- [Action item]: Check every line of the material for the word "Direção". Copy those that have it.

- [Records supplied]:
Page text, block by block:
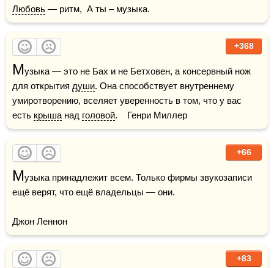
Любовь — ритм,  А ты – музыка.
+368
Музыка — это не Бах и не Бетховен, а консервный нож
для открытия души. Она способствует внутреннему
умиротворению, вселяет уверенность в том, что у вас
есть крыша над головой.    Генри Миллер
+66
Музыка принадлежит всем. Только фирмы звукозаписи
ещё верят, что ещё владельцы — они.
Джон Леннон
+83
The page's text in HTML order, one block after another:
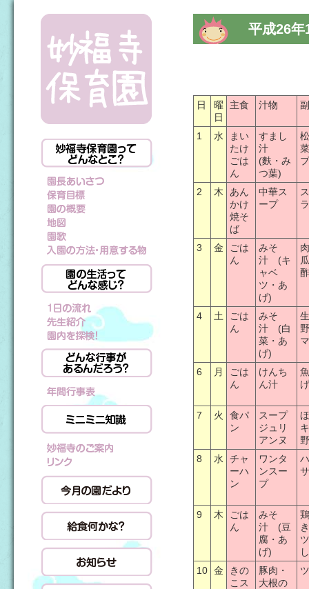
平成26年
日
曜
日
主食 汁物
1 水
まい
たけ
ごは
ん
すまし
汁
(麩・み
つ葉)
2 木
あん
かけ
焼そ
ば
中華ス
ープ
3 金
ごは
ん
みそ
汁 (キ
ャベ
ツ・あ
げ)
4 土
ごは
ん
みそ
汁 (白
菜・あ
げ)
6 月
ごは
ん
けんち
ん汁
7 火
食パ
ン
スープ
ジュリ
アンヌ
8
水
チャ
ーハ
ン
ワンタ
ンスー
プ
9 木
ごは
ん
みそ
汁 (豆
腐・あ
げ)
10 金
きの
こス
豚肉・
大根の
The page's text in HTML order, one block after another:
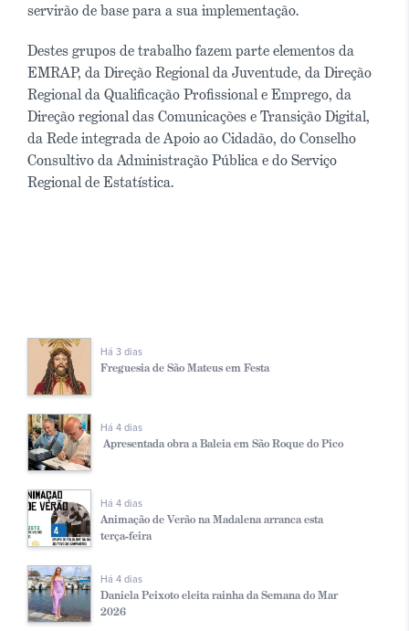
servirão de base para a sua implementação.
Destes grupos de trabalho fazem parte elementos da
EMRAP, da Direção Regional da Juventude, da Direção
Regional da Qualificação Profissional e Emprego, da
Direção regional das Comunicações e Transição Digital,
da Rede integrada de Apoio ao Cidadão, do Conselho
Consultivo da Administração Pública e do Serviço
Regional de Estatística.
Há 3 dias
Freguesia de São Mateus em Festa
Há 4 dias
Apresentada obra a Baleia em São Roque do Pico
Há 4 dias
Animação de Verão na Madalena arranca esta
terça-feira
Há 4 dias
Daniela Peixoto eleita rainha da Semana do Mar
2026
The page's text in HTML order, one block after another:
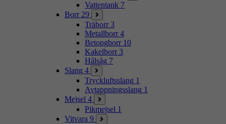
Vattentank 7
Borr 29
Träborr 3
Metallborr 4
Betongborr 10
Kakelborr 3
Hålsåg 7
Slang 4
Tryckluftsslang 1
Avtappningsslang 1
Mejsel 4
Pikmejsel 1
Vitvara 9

---

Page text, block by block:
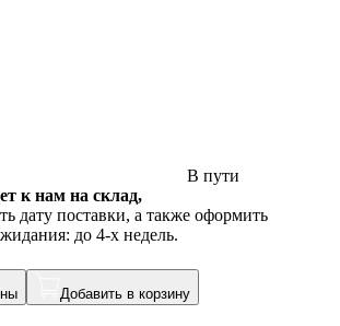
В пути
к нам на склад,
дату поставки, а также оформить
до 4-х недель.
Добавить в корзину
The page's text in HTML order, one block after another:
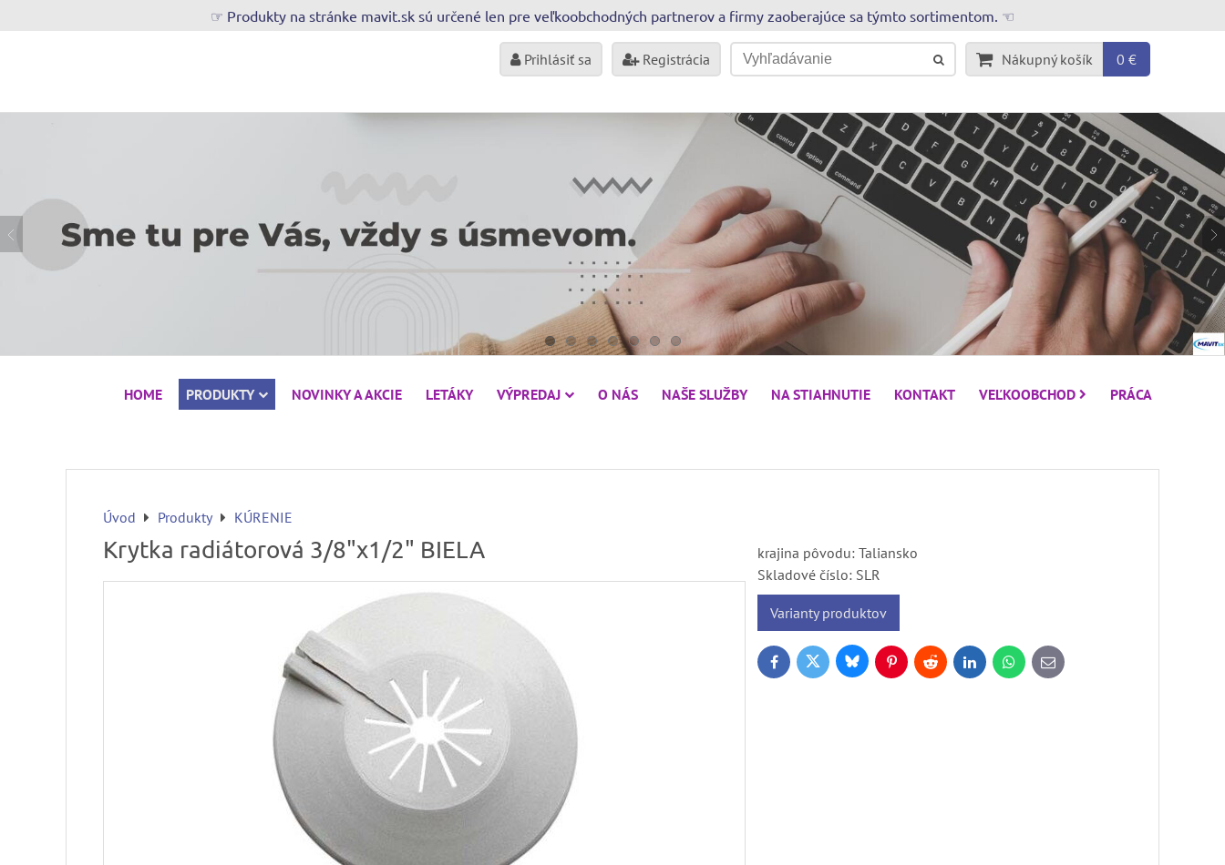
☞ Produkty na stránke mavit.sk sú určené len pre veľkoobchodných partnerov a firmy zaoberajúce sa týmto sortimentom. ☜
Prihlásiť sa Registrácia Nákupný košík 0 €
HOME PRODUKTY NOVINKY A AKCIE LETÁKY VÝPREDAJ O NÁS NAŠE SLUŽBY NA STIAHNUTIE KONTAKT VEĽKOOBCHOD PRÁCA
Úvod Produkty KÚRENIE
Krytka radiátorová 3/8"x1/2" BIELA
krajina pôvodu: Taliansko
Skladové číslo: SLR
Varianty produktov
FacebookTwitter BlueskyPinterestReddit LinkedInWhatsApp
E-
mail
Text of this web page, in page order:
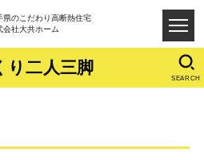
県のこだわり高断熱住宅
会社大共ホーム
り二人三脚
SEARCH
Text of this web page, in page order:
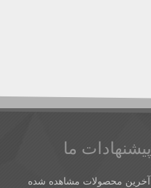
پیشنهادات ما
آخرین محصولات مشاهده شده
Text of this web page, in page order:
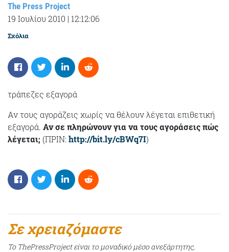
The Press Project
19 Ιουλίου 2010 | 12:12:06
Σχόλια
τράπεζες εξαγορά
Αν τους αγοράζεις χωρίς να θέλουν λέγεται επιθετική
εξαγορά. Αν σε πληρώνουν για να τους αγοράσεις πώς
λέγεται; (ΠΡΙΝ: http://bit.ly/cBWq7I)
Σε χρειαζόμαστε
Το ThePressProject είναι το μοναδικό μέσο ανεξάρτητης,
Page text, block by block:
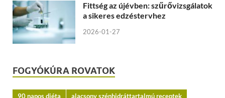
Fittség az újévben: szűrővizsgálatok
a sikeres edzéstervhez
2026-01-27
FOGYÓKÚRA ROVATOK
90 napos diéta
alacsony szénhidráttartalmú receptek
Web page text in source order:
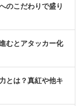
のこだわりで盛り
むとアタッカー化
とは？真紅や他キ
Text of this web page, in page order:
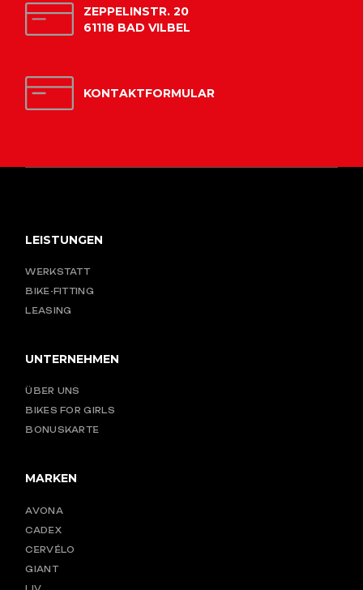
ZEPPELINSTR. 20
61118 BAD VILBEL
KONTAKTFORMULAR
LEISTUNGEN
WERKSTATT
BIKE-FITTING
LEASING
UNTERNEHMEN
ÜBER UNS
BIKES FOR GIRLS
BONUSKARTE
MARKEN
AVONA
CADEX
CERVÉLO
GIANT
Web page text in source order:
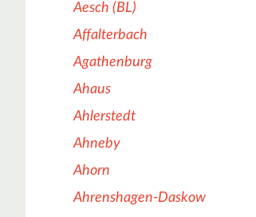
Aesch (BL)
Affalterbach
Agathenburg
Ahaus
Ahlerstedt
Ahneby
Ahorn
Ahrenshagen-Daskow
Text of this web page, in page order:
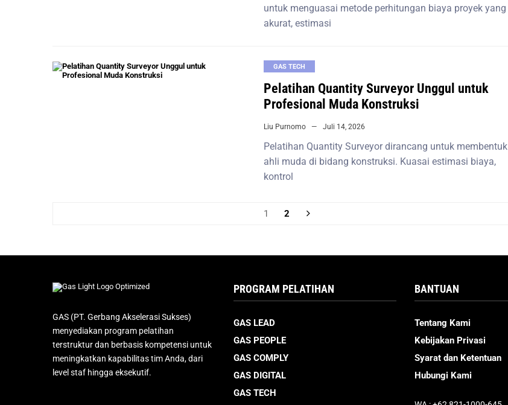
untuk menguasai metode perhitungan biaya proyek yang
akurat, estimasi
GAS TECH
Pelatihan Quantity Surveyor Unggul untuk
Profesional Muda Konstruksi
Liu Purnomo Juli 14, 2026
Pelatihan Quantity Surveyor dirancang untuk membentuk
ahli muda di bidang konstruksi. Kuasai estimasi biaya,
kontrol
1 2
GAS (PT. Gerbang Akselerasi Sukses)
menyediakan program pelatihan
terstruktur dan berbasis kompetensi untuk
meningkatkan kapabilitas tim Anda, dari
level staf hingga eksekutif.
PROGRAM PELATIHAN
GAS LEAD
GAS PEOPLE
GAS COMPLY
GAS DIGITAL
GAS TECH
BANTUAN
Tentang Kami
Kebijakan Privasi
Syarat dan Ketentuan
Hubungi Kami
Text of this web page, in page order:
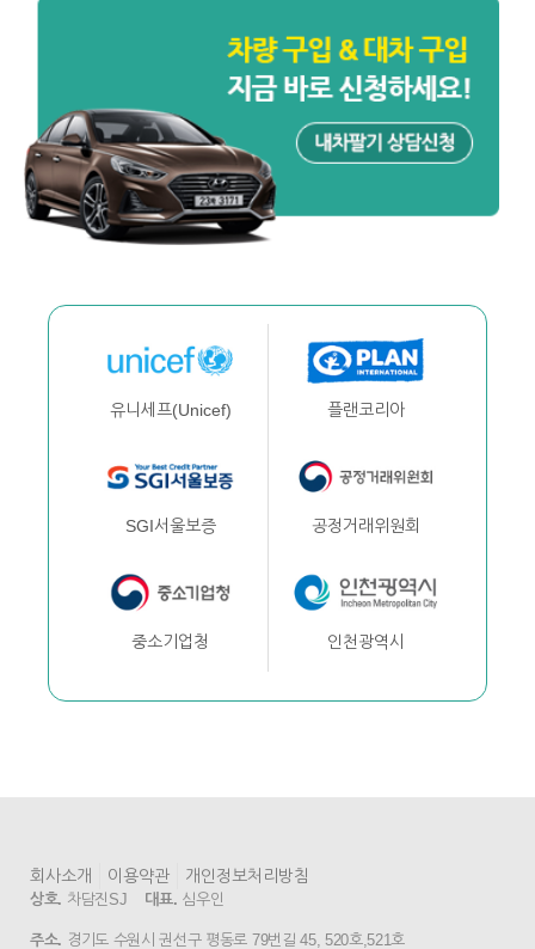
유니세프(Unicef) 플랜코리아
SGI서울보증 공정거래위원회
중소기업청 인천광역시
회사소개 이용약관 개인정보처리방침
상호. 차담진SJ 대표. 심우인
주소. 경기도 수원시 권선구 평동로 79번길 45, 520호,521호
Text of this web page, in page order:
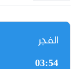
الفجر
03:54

- [Task solution]:
EMRAP, da Direção Regional da Juventude, da Direção
Direção regional das Comunicações e Transição Digital,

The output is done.